(Information provided Opens)
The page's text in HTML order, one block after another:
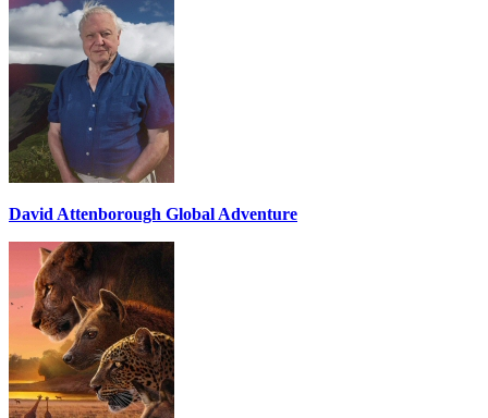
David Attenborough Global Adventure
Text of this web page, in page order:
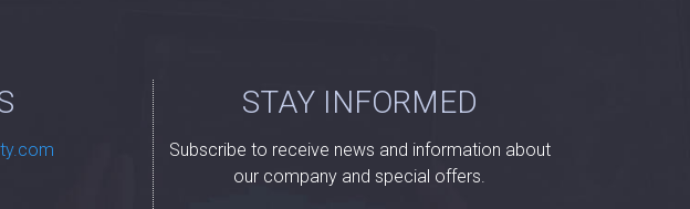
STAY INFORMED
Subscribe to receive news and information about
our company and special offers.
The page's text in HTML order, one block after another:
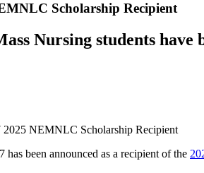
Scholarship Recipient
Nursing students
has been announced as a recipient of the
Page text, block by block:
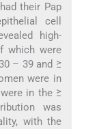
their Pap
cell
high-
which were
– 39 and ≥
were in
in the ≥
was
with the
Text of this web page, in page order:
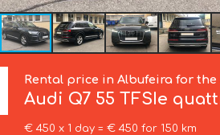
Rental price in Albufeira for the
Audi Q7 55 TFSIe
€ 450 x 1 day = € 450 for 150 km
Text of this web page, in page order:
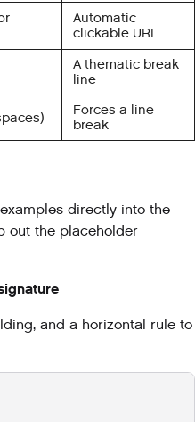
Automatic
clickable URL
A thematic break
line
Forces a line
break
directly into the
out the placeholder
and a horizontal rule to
(Information provided Closes)
● Task details
When you copy the entries above, keep every word exactly and omit the images.

● Response to the task
The page's text in HTML order, one block after another:
David Attenborough Global Adventure
Text of this web page, in page order:
STAY INFORMED
Subscribe to receive news and information about
our company and special offers.
The page's text in HTML order, one block after another:
Scholarship Recipient
Nursing students
has been announced as a recipient of the
Page text, block by block:
their Pap
cell
high-
which were
– 39 and ≥
were in
in the ≥
was
with the
Text of this web page, in page order:
Rental price in Albufeira for the
Audi Q7 55 TFSIe
€ 450 x 1 day = € 450 for 150 km
Text of this web page, in page order:
Automatic
clickable URL
A thematic break
line
Forces a line
break
directly into the
out the placeholder
and a horizontal rule to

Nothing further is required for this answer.